Wilfrid Voynich is perhaps best remembered for his association with the strange - and still undeciphered - document which now bears his name. However his life, even from the limited information readily available, is far more curious than might be expected.

Early years

He was born Michał Habdank-Wojnicz on 31 October (Halloween) 1865, into a Polish-Lithuanian noble family in what was then the Russian Empire. While his parents' names are known (from his naturalisation form) there are few details readily available on other family members. He went to Cracow University, acquiring several degrees - to the level of doctorate - and an extensive knowledge of European languages, being able to write to publication level in a number of them.

The Russian empire in which he grew up was not in a restful state. Revolutionaries, anarchists, nationalists and others contributed to a degree of unrest in the Russian Empire in the latter part of the nineteenth century There was much repression, and several assassination attempts on the Czars Alexander II and Alexander III - ultimately successful in the former, with one attempt on the latter involving Lenin's elder brother.

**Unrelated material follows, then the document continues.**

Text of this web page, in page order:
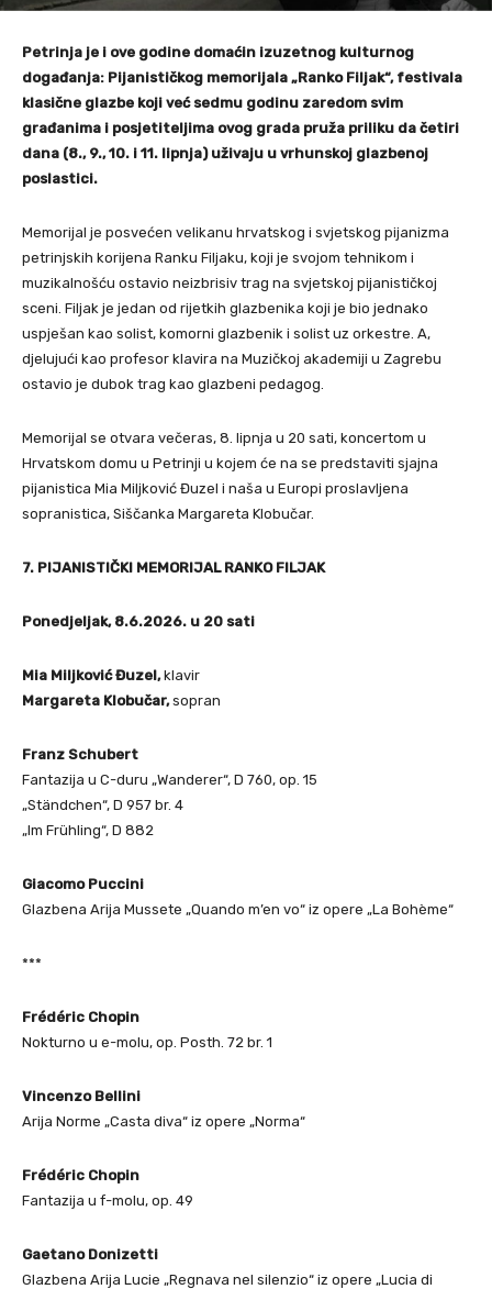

Wojnicz became a Polish revolutionary nationalist, using the name Wilfryd. Following an attempt to free some fellow conspirators from a Warsaw prison, he was arrested (as only his mother came to the prison, his father may have died by this point). As a result of his imprisonment he contracted TB and acquired a permanent stoop. On Easter Sunday 1887 he looked out of the prison window and saw a young woman dressed in black walking in the street outside. He was then sent to Siberia from which he escaped in 1890, at the third attempt, using a fake passport. (He kept the passport with him: during the course of a discussion on a train journey in Switzerland a number of years later he showed it on request to his travelling companion who had expressed interest in seeing it. His companion then explained that he was the current chief of the Russian police.)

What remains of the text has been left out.